• _Study material_:
_ _ _ _
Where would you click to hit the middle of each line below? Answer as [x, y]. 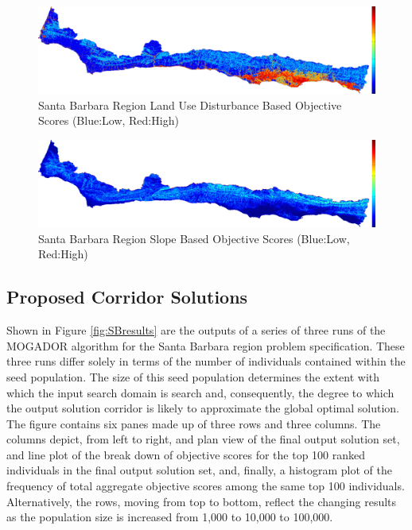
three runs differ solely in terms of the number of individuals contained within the [206, 361]
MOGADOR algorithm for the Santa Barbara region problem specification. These [206, 345]
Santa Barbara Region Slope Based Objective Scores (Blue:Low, [194, 238]
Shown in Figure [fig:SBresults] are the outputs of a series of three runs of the [196, 330]
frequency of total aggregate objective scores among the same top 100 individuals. [206, 486]
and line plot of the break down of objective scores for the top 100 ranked [186, 454]
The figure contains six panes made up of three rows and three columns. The [194, 423]
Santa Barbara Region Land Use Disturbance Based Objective [190, 104]
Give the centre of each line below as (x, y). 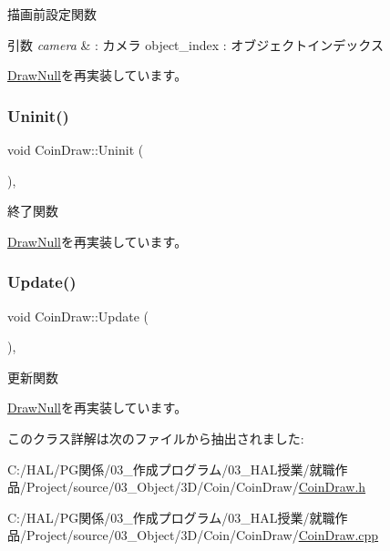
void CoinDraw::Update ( (78, 316)
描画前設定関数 (52, 14)
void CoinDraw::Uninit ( (76, 149)
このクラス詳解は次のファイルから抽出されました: (156, 438)
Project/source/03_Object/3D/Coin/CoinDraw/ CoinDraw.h (196, 487)
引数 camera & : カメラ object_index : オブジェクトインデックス (195, 44)
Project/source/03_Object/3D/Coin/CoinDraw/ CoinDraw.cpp (202, 535)
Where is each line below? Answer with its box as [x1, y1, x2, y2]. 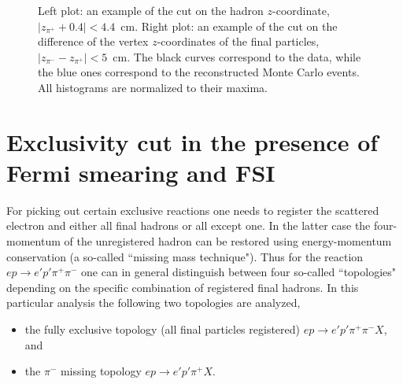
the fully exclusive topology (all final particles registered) [24, 321, 300, 338]
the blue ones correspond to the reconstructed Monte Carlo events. [38, 64, 360, 80]
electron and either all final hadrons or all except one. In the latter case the [6, 217, 371, 234]
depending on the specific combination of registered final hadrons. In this [6, 279, 359, 295]
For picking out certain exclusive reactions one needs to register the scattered [6, 201, 379, 218]
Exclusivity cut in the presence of [6, 125, 379, 157]
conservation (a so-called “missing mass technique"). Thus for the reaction [6, 248, 364, 264]
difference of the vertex [38, 33, 149, 50]
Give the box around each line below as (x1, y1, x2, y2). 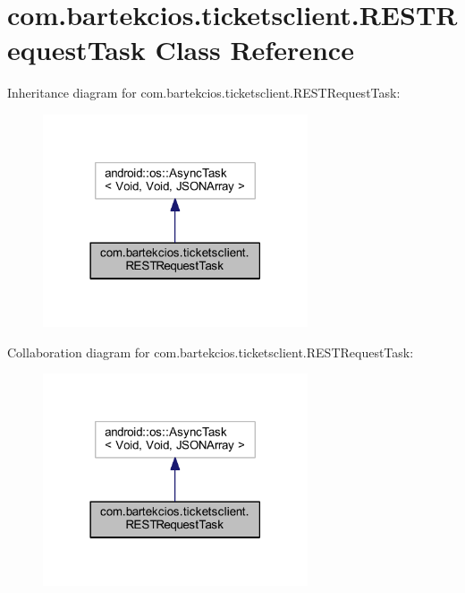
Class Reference (155, 31, 354, 68)
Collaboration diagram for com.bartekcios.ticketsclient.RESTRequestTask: (7, 342, 414, 361)
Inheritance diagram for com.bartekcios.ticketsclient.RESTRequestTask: (7, 83, 401, 102)
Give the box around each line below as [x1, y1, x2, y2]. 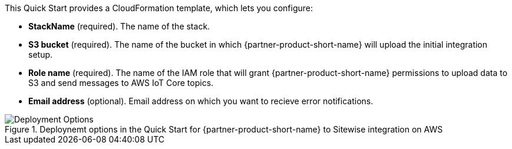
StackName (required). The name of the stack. [28, 21, 210, 31]
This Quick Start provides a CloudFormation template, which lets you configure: [5, 3, 313, 13]
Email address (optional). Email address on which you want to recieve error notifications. [28, 96, 374, 106]
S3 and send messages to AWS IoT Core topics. [28, 78, 214, 88]
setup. [28, 49, 53, 59]
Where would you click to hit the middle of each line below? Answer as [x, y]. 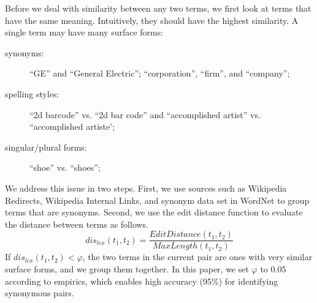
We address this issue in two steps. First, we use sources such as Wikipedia [146, 188]
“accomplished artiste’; [72, 126]
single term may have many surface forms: [84, 32]
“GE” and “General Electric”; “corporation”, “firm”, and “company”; [160, 73]
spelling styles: [32, 93]
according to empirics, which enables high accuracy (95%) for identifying [142, 281]
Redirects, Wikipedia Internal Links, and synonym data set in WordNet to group [157, 200]
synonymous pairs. [40, 293]
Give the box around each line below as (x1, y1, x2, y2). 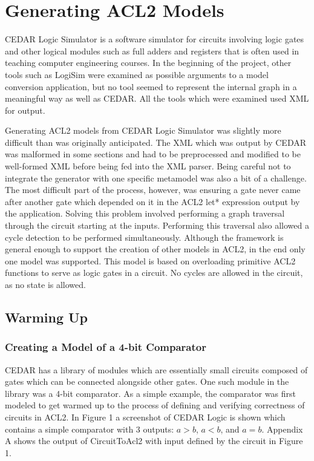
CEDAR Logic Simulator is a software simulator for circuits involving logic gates (5, 33, 304, 45)
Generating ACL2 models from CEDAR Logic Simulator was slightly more (5, 124, 281, 137)
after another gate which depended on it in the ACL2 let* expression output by (5, 195, 300, 208)
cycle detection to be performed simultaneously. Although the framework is (5, 230, 284, 243)
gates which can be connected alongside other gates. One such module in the (5, 375, 289, 388)
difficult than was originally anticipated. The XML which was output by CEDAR (5, 136, 306, 148)
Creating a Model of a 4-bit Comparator (5, 339, 206, 355)
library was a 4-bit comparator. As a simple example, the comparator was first (5, 387, 296, 399)
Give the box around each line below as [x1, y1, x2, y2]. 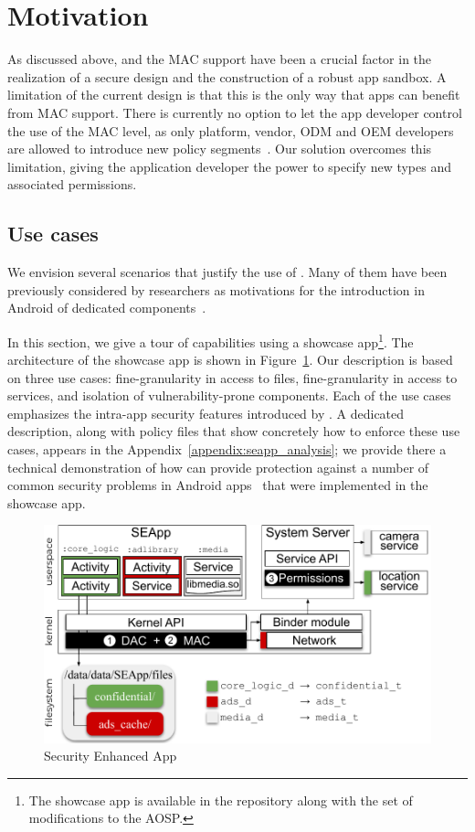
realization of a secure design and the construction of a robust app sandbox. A [7, 67, 447, 86]
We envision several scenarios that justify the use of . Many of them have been [7, 262, 448, 282]
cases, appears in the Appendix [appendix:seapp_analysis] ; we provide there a [7, 440, 447, 459]
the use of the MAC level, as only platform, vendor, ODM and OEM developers [7, 121, 454, 140]
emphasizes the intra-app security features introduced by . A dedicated [7, 403, 405, 422]
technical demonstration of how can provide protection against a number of [7, 457, 429, 476]
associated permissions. [7, 175, 137, 194]
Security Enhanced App [44, 746, 177, 765]
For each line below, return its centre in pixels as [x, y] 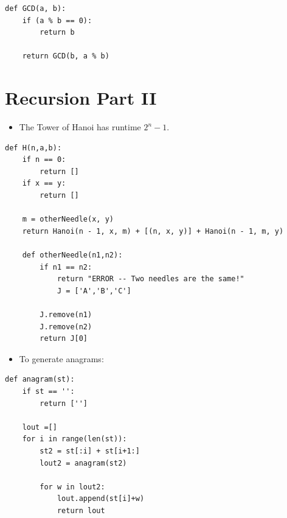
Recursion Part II [81, 98]
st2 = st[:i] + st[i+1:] [90, 451]
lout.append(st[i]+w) [101, 499]
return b [57, 33]
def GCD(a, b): [36, 9]
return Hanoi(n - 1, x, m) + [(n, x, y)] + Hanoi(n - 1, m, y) [153, 231]
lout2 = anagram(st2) [83, 463]
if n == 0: [44, 160]
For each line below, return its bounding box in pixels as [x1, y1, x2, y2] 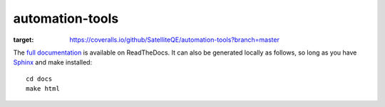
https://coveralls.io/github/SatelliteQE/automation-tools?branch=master [69, 35, 279, 44]
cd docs [26, 74, 53, 83]
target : [13, 35, 34, 44]
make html [26, 85, 60, 93]
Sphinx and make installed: [13, 58, 93, 67]
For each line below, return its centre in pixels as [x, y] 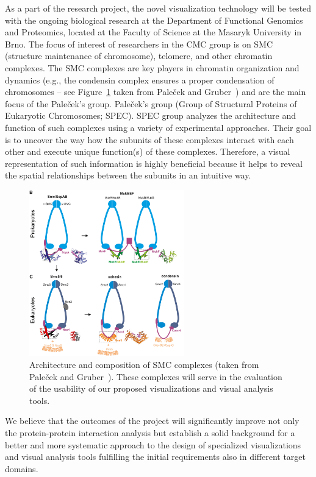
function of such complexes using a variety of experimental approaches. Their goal [158, 127]
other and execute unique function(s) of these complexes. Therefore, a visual [148, 151]
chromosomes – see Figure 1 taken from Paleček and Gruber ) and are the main [156, 92]
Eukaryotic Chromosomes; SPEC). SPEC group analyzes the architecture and [151, 115]
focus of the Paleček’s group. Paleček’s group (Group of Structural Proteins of [151, 103]
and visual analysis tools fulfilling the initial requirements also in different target [155, 457]
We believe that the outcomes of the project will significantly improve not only [152, 421]
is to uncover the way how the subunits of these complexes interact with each [149, 139]
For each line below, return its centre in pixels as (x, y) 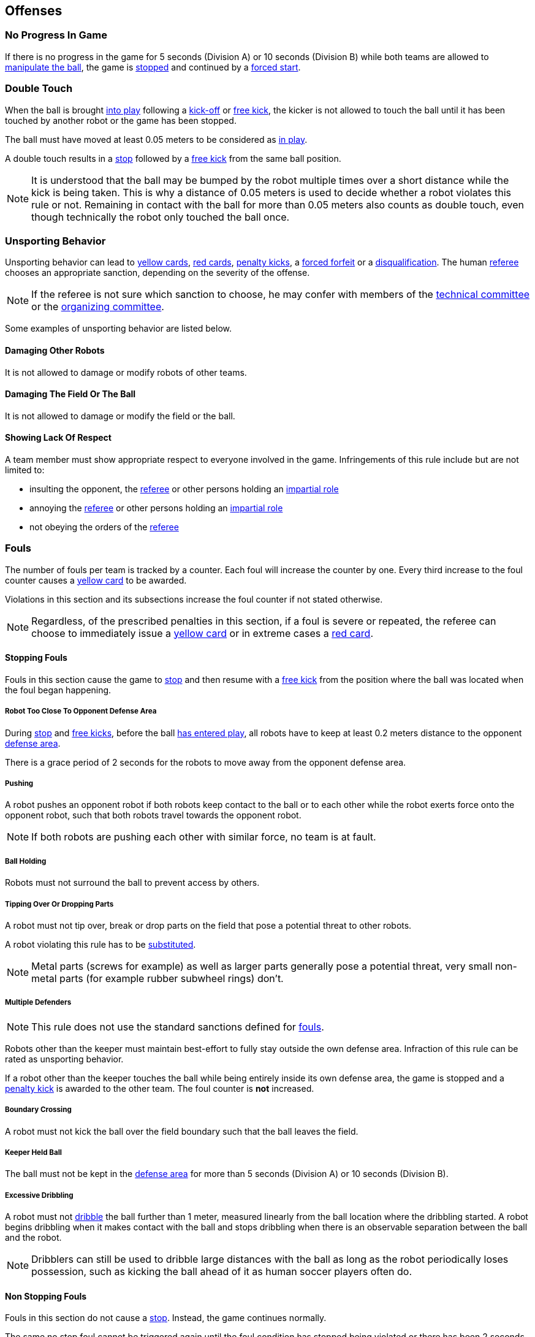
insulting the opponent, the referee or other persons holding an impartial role (184, 489)
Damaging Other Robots (55, 350)
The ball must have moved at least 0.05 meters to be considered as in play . (156, 139)
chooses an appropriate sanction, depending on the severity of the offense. (157, 273)
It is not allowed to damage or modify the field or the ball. (120, 416)
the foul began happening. (58, 690)
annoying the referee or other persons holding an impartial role (156, 508)
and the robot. (33, 1238)
_ _ _ _
• _Task prompt_:
An exact copy is required of each line from the one containing "annoying the referee" through the last line of the material, and of no other line.

• _The completed task_:
annoying the referee or other persons holding an impartial role (156, 508)
and the robot. (33, 1238)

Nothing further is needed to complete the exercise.